Copy every record below exactly as written, but leave out the pictures.

++++++++++

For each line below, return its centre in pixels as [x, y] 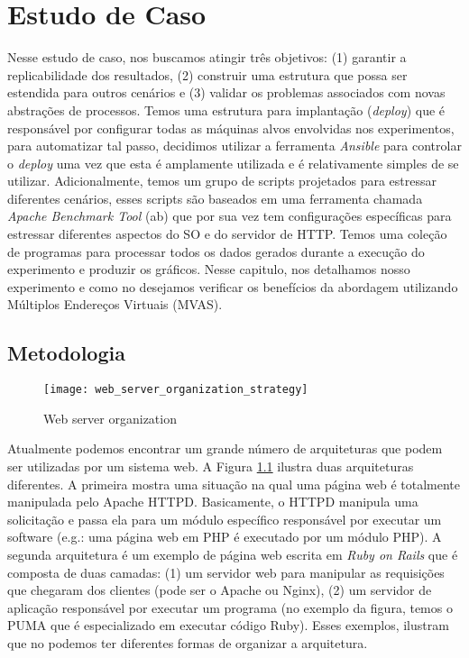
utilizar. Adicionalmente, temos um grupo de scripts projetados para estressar [222, 181]
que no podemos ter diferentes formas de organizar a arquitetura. [188, 643]
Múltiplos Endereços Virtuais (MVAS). [115, 304]
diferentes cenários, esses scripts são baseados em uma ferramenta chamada [215, 198]
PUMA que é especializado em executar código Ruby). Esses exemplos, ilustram [228, 625]
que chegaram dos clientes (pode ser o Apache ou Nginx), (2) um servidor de [220, 590]
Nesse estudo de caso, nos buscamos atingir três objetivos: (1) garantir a [207, 57]
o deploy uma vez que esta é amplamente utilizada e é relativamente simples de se [233, 163]
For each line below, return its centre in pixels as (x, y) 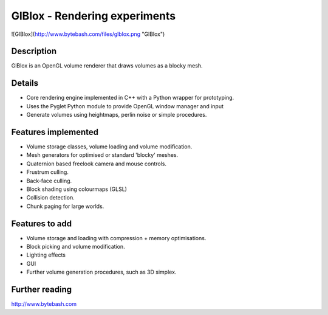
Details (25, 83)
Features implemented (55, 132)
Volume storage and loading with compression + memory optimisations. (116, 238)
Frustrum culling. (48, 172)
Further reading (42, 290)
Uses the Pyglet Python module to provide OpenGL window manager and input (125, 106)
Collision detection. (51, 198)
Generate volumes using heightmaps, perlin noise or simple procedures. (117, 115)
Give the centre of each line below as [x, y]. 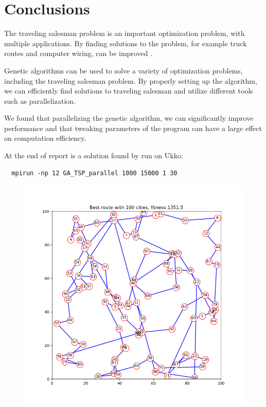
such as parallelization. [40, 100]
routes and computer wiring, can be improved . [78, 53]
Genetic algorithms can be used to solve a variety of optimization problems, [123, 70]
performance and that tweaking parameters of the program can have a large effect [133, 128]
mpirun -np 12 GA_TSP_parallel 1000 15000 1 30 [94, 173]
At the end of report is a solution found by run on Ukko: [94, 155]
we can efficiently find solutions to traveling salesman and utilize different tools [129, 91]
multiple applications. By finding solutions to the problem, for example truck [126, 43]

++++++++++

# Final answer
For each line below, return its centre in pixels as [x, y] 
utilizar. Adicionalmente, temos um grupo de scripts projetados para estressar [222, 181]
que no podemos ter diferentes formas de organizar a arquitetura. [188, 643]
Múltiplos Endereços Virtuais (MVAS). [115, 304]
diferentes cenários, esses scripts são baseados em uma ferramenta chamada [215, 198]
PUMA que é especializado em executar código Ruby). Esses exemplos, ilustram [228, 625]
que chegaram dos clientes (pode ser o Apache ou Nginx), (2) um servidor de [220, 590]
Nesse estudo de caso, nos buscamos atingir três objetivos: (1) garantir a [207, 57]
o deploy uma vez que esta é amplamente utilizada e é relativamente simples de se [233, 163]
For each line below, return its centre in pixels as (x, y) 
Details (25, 83)
Features implemented (55, 132)
Volume storage and loading with compression + memory optimisations. (116, 238)
Frustrum culling. (48, 172)
Further reading (42, 290)
Uses the Pyglet Python module to provide OpenGL window manager and input (125, 106)
Collision detection. (51, 198)
Generate volumes using heightmaps, perlin noise or simple procedures. (117, 115)
Give the centre of each line below as [x, y]. 
such as parallelization. [40, 100]
routes and computer wiring, can be improved . [78, 53]
Genetic algorithms can be used to solve a variety of optimization problems, [123, 70]
performance and that tweaking parameters of the program can have a large effect [133, 128]
mpirun -np 12 GA_TSP_parallel 1000 15000 1 30 [94, 173]
At the end of report is a solution found by run on Ukko: [94, 155]
we can efficiently find solutions to traveling salesman and utilize different tools [129, 91]
multiple applications. By finding solutions to the problem, for example truck [126, 43]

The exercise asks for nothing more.